第5話

「みんな、聞いてくれ!オレはゴンスケを殺……」


「やめて!!」

突然の叫び声によって、オレの言葉は遮られた。


叫んだのは他でもない、マリーだった。


「お願いだから、ゴンスケを殺さないであげて!彼はただお腹が減ってるだけなの!それに……私たちだってゴンスケと同じようなものよ!私たちの事を好きになってくれる人が増えれば、きっと彼も分かってくれるわ!」


マリー……お前……!


「……分かった。ゴンスケを殺さずに済む方法を考えよう」


こうして、オレ達の旅はまだ続く。


ゴンスケを殺してしまえば任務は達成されるが、国王に処刑されるだろう。


かといって、このまま放置しておけばゴンスケは人肉を食らい続ける。


つまり、ゴンスケをコントロールする術を見つける必要があるのだ。


オレ達は考えた末、ある結論に達した。




オレ達は今、森の中にいる。この森の奥に、ゴンスケの食料となる動物がいるという情報を入手したためだ。


早速オレ達は獲物を探し始めた。

しばらく歩くと、目の前に鹿が現れた。


すかさずゴンスケが突進するが、ギリギリのところで避けられてしまった。


その後、何度か挑戦したが、ことごとく失敗に終わる。


くそっ、どうしたら……ん? ふと見ると、近くの茂みから何かが飛び出してきた。


よく見てみると、それは兎だった。


しかも、運が良い事にメスの個体だ。


オレはすぐさま駆け寄り、捕まえた。


そして、ゴンスケの前に差し出し「お前の餌だぞ…頼むから人間を食べるのは止めてくれ…」と懇願した。

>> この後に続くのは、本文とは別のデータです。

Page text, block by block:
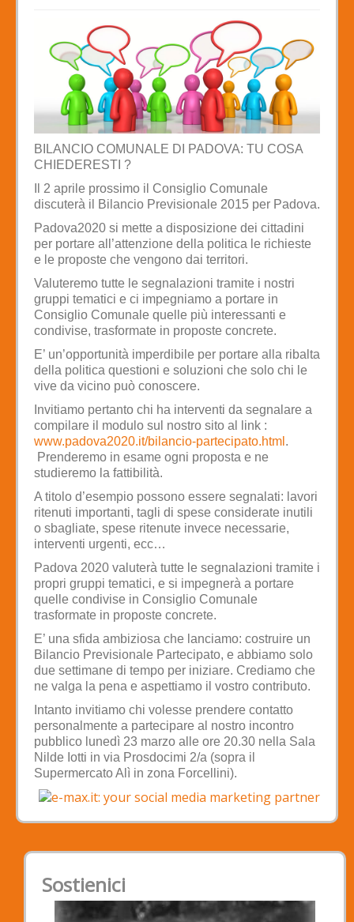
BILANCIO COMUNALE DI PADOVA: TU COSA
CHIEDERESTI ?
Il 2 aprile prossimo il Consiglio Comunale
discuterà il Bilancio Previsionale 2015 per Padova.
Padova2020 si mette a disposizione dei cittadini
per portare all’attenzione della politica le richieste
e le proposte che vengono dai territori.
Valuteremo tutte le segnalazioni tramite i nostri
gruppi tematici e ci impegniamo a portare in
Consiglio Comunale quelle più interessanti e
condivise, trasformate in proposte concrete.
E’ un’opportunità imperdibile per portare alla ribalta
della politica questioni e soluzioni che solo chi le
vive da vicino può conoscere.
Invitiamo pertanto chi ha interventi da segnalare a
compilare il modulo sul nostro sito al link :
www.padova2020.it/bilancio-partecipato.html .
Prenderemo in esame ogni proposta e ne
studieremo la fattibilità.
A titolo d’esempio possono essere segnalati: lavori
ritenuti importanti, tagli di spese considerate inutili
o sbagliate, spese ritenute invece necessarie,
interventi urgenti, ecc…
Padova 2020 valuterà tutte le segnalazioni tramite i
propri gruppi tematici, e si impegnerà a portare
quelle condivise in Consiglio Comunale
trasformate in proposte concrete.
E’ una sfida ambiziosa che lanciamo: costruire un
Bilancio Previsionale Partecipato, e abbiamo solo
due settimane di tempo per iniziare. Crediamo che
ne valga la pena e aspettiamo il vostro contributo.
Intanto invitiamo chi volesse prendere contatto
personalmente a partecipare al nostro incontro
pubblico lunedì 23 marzo alle ore 20.30 nella Sala
Nilde Iotti in via Prosdocimi 2/a (sopra il
Supermercato Alì in zona Forcellini).
Sostienici

ゴンスケは最初、嫌がる素振りを見せたが、オレの熱意が伝わったのか、渋々といった様子で食べてくれた。


これで当面は大丈夫そうだ。

オレ達はゴンスケをつれて街に戻った。


街に戻ると、ゴンスケはすぐ食糧を求めに行った。


どうやら、今度は果物を食べたいらしい。もう、人肉は食べるなよ…と心の中で祈った。



ゴンスケは果物売りの露店に駆け寄ると、果物を店主ごと美味しそうに貪り食った。



マリーは絶叫しショックで昏倒、オレはただ呆然とその様子を眺めることしか出来なかった…。